Would you repeat every line of the data exactly?

Stored items:
*** Begin section ***
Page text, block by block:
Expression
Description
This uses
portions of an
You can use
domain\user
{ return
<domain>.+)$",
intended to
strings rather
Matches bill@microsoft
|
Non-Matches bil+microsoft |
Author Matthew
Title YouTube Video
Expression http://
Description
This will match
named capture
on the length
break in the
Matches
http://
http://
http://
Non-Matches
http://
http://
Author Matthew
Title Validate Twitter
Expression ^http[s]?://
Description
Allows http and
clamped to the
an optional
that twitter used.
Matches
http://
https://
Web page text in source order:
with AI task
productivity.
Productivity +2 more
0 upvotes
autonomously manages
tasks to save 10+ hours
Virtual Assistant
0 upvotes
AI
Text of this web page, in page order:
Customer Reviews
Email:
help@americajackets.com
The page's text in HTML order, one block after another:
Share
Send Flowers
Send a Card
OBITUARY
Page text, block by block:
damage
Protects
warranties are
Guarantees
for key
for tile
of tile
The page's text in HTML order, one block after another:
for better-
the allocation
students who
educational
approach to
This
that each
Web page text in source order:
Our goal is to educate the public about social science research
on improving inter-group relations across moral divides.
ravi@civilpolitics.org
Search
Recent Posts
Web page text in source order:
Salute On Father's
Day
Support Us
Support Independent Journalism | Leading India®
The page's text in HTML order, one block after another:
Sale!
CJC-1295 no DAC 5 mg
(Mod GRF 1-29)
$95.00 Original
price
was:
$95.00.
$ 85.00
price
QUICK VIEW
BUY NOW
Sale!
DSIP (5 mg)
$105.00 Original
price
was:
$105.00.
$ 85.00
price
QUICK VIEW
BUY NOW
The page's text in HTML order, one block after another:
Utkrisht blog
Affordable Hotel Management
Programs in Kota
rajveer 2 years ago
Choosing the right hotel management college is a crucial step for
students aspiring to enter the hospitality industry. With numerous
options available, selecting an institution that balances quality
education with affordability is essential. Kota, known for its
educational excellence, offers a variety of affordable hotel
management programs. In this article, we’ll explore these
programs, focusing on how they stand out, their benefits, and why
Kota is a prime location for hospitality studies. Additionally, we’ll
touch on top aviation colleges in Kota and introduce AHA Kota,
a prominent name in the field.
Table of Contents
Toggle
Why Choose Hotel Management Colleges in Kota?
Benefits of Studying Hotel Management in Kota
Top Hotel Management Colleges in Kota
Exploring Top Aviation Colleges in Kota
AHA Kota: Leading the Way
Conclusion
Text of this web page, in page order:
*** End section ***
> [Solution to the exercise]:
Page text, block by block:
Expression
Description
This uses
portions of an
You can use
domain\user
{ return
<domain>.+)$",
intended to
strings rather
Matches bill@microsoft
|
Non-Matches bil+microsoft |
Author Matthew
Title YouTube Video
Expression http://
Description
This will match
named capture
on the length
break in the
Matches
http://
http://
http://
Non-Matches
http://
http://
Author Matthew
Title Validate Twitter
Expression ^http[s]?://
Description
Allows http and
clamped to the
an optional
that twitter used.
Matches
http://
https://
Web page text in source order:
with AI task
productivity.
Productivity +2 more
0 upvotes
autonomously manages
tasks to save 10+ hours
Virtual Assistant
0 upvotes
AI
Text of this web page, in page order:
Customer Reviews
Email:
help@americajackets.com
The page's text in HTML order, one block after another:
Share
Send Flowers
Send a Card
OBITUARY
Page text, block by block:
damage
Protects
warranties are
Guarantees
for key
for tile
of tile
The page's text in HTML order, one block after another:
for better-
the allocation
students who
educational
approach to
This
that each
Web page text in source order:
Our goal is to educate the public about social science research
on improving inter-group relations across moral divides.
ravi@civilpolitics.org
Search
Recent Posts
Web page text in source order:
Salute On Father's
Day
Support Us
Support Independent Journalism | Leading India®
The page's text in HTML order, one block after another:
Sale!
CJC-1295 no DAC 5 mg
(Mod GRF 1-29)
$95.00 Original
price
was:
$95.00.
$ 85.00
price
QUICK VIEW
BUY NOW
Sale!
DSIP (5 mg)
$105.00 Original
price
was:
$105.00.
$ 85.00
price
QUICK VIEW
BUY NOW
The page's text in HTML order, one block after another:
Utkrisht blog
Affordable Hotel Management
Programs in Kota
rajveer 2 years ago
Choosing the right hotel management college is a crucial step for
students aspiring to enter the hospitality industry. With numerous
options available, selecting an institution that balances quality
education with affordability is essential. Kota, known for its
educational excellence, offers a variety of affordable hotel
management programs. In this article, we’ll explore these
programs, focusing on how they stand out, their benefits, and why
Kota is a prime location for hospitality studies. Additionally, we’ll
touch on top aviation colleges in Kota and introduce AHA Kota,
a prominent name in the field.
Table of Contents
Toggle
Why Choose Hotel Management Colleges in Kota?
Benefits of Studying Hotel Management in Kota
Top Hotel Management Colleges in Kota
Exploring Top Aviation Colleges in Kota
AHA Kota: Leading the Way
Conclusion
Text of this web page, in page order:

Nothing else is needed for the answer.